Some relief has expired, but new options exist

By Gabrielle Hansen
BridgeTower Media Newswires

States and the federal government continue to pass laws that provide relief in light of the challenges that the coronavirus pandemic has created in various areas of life. Specific to the area of employment, a variety of new laws and guidance provide both options for relief and obligations for employers that sponsor health and retirement plans for their employees.

Before we discuss what’s new, here is a brief reminder of the relief that has expired and is no longer available:

• Coronavirus-related distributions from a qualified retirement plan; and

• Coronavirus-related loans from a qualified retirement plan.

• Coronavirus-related distributions were available until Dec. 31, 2020, and coronavirus-related loans were available until Sept. 22, 2020. Employers that offered either or both of these options through the qualified retirement plan that they sponsor must draft plan amendments. Plan sponsors have until the end of the first plan year beginning on or after Jan. 1, 2022 to make these amendments (governmental sponsors have until 2024). Similarly, plan sponsors that suspended required minimum distributions for 2020, and that suspended repayment for outstanding loans from qualified plans in 2020, have until the end of the first plan year beginning on or after Jan. 1, 2022 to make necessary amendments (governmental sponsors have until 2024).

Now on to what’s new:

• Flexibility for section 125 plans

In recent weeks, new laws and guidance provide options for employers that sponsor a section 125 plan to increase flexibility of the plan’s provisions.

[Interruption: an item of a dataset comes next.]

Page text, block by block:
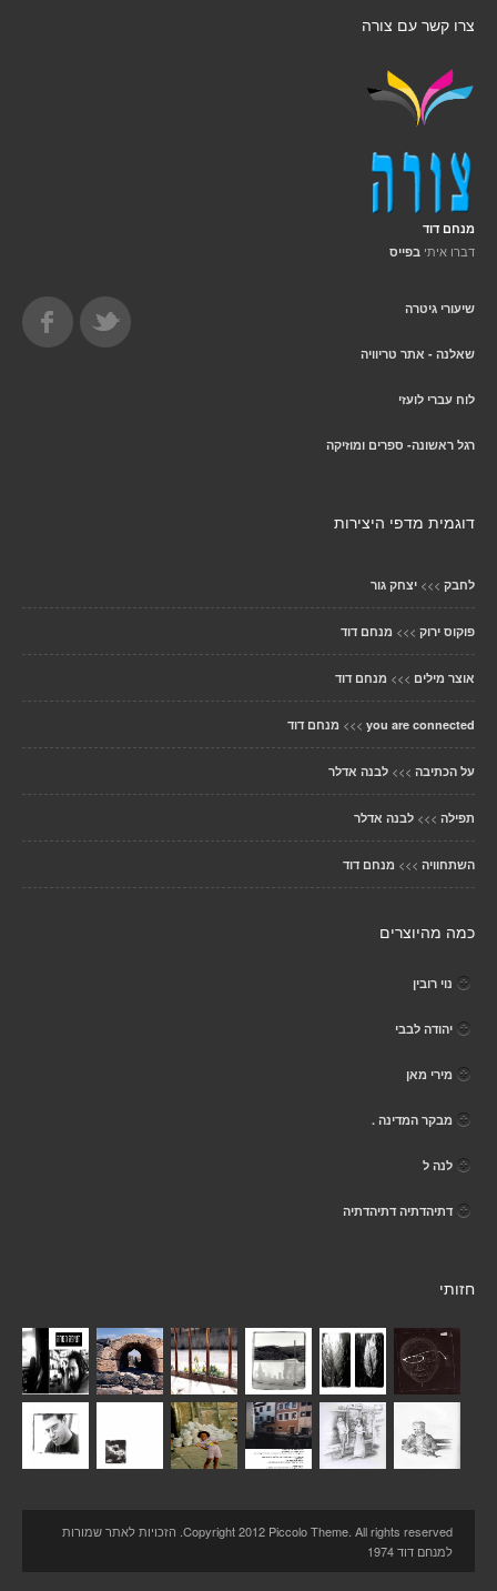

Employers that sponsor section 125 plans have the option to increase the grace period to use funds in a health flexible spending arrangement (FSA) or dependent care assistance program (DCAP) for up to 12 months after the end of the plan year or to increase the carryover limit to include all or part of the unused funds in an employee’s FSA or DCAP account. An employer can also raise the amount that an employee can exclude from income through DCAP from $5,000 to $10,500, and for taxpayers who are married filing separately, from $2,500 to $5,250.

New guidance also gives employers the option to permit employees to make prospective elections or revocations to pay for group health plan premiums on a pre-tax basis in 2021, even if the employee would not otherwise be entitled to make such an election under the law.

Employers that want to implement these increased limits, flexibility for elections, grace periods, or carryovers will need to amend their section 125 plans. It is also important for employers to work with their third-party administrators and their insurers, if employers choose to allow additional elections for insured health benefits, to ensure that they are on board to carry out requested changes.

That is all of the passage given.